- Opening Delimiter -
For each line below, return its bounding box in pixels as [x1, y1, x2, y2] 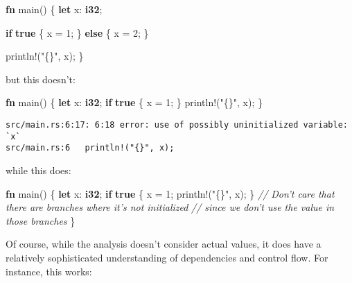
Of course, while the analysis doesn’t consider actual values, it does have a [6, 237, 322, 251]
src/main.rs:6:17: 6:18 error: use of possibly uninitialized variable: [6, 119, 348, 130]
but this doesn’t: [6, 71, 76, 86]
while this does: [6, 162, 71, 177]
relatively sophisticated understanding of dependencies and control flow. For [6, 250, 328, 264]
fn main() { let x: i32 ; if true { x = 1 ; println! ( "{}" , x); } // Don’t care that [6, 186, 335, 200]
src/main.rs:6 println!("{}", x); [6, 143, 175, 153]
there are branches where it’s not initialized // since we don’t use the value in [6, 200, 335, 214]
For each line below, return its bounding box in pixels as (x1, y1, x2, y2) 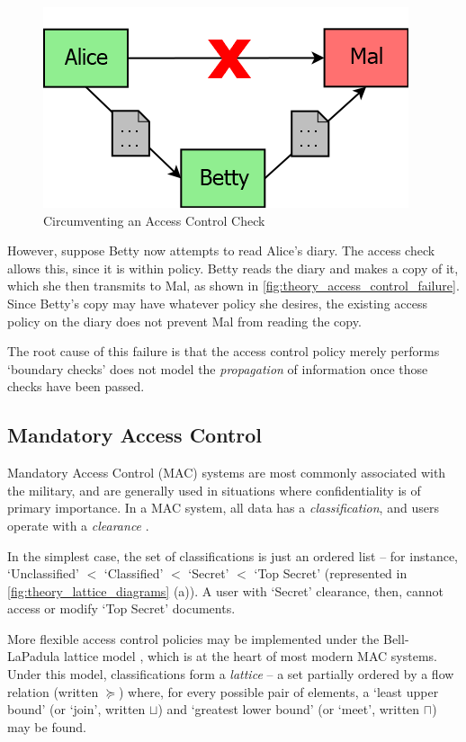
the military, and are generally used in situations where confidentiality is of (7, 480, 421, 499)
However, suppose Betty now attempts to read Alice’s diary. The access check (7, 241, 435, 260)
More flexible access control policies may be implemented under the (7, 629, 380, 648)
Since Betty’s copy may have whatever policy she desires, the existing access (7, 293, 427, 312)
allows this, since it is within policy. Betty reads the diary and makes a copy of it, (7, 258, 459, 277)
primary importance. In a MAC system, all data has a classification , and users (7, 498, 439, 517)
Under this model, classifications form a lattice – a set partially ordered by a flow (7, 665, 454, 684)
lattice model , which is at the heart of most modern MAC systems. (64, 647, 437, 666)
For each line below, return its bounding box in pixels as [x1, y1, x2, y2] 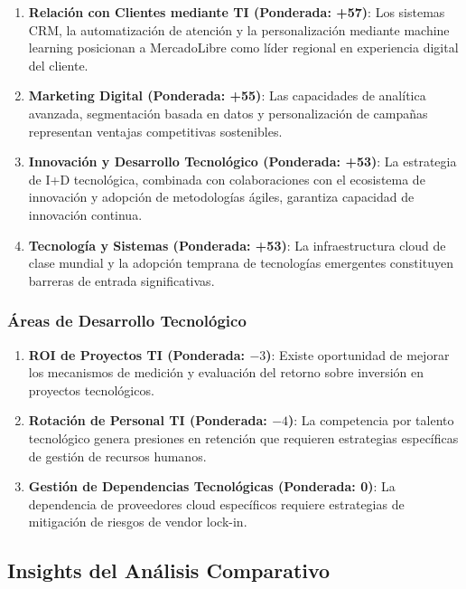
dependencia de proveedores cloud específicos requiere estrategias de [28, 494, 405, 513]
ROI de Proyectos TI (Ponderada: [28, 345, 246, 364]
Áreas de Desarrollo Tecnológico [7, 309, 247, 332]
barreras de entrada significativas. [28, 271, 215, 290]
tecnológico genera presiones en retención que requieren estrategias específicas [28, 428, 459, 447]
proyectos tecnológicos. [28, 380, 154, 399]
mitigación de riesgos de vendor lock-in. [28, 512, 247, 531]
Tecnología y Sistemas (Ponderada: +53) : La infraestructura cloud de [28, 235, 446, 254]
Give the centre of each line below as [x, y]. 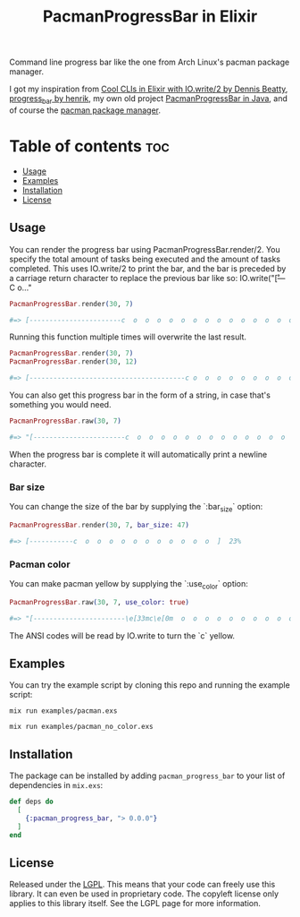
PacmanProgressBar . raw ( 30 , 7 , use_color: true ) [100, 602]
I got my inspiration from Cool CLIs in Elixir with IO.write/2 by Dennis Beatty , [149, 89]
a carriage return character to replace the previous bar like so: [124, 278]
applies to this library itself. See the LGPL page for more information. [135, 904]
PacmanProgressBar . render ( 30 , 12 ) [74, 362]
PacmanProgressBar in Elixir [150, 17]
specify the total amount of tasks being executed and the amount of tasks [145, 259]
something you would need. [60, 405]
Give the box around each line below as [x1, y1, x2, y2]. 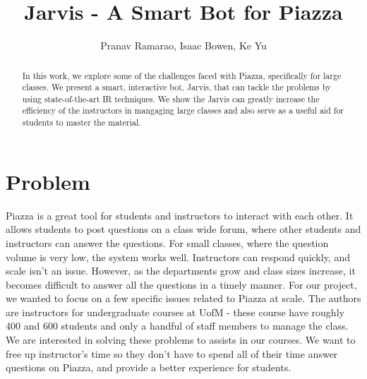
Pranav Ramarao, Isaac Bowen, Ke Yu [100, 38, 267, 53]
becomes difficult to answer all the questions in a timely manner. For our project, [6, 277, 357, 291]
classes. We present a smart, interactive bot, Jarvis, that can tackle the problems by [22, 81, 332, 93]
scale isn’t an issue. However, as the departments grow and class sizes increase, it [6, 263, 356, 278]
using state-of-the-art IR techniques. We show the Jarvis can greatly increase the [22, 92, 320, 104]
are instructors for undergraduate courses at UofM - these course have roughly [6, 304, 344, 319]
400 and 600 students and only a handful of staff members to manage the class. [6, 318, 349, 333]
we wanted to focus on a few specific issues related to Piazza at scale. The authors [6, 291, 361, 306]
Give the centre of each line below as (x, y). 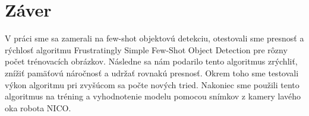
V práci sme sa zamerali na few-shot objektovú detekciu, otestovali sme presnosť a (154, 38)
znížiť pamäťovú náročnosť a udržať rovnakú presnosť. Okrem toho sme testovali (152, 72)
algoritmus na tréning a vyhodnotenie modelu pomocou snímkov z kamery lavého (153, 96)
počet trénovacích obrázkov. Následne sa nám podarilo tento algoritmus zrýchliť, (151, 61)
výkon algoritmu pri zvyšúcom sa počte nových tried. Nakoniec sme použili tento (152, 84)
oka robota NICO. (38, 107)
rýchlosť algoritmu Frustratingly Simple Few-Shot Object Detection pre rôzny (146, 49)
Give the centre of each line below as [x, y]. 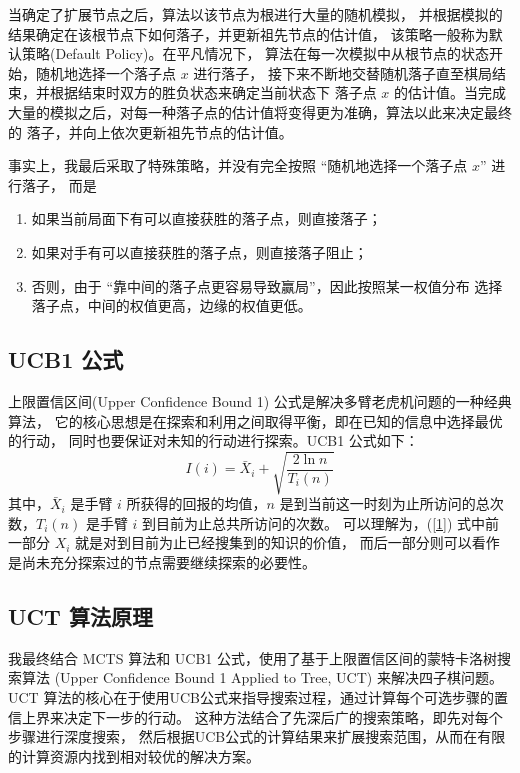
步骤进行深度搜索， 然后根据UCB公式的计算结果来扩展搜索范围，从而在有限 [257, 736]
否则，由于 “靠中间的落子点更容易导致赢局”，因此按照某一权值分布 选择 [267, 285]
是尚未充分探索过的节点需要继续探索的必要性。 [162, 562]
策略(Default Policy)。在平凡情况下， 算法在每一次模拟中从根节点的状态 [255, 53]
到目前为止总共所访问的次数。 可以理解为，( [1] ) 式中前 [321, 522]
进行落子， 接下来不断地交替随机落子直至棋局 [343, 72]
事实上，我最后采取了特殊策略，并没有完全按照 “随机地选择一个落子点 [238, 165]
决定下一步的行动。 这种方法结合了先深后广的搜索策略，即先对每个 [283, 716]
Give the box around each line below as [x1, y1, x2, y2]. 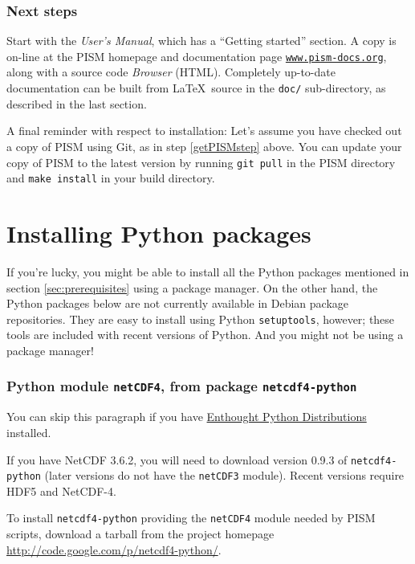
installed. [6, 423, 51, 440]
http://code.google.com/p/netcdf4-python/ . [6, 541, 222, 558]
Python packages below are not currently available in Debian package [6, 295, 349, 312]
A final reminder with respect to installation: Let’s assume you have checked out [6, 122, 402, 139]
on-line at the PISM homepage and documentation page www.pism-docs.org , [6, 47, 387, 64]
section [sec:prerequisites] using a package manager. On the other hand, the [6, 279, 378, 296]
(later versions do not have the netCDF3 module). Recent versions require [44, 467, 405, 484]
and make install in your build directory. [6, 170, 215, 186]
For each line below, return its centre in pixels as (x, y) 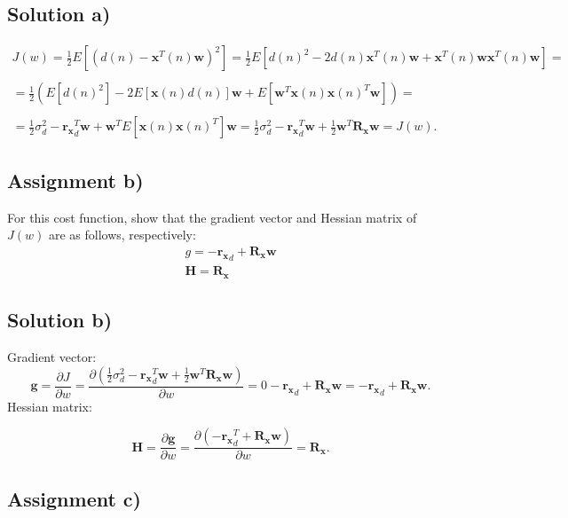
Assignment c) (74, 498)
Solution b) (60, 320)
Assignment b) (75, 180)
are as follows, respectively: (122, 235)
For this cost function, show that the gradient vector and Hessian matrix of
- Closing Delimiter -
Assignment: The required output is every line above from the one with "Since Betty’s copy" down to the one with "allows this, since", restated word for word, ends included.

Your solution:
Since Betty’s copy may have whatever policy she desires, the existing access (7, 293, 427, 312)
allows this, since it is within policy. Betty reads the diary and makes a copy of it, (7, 258, 459, 277)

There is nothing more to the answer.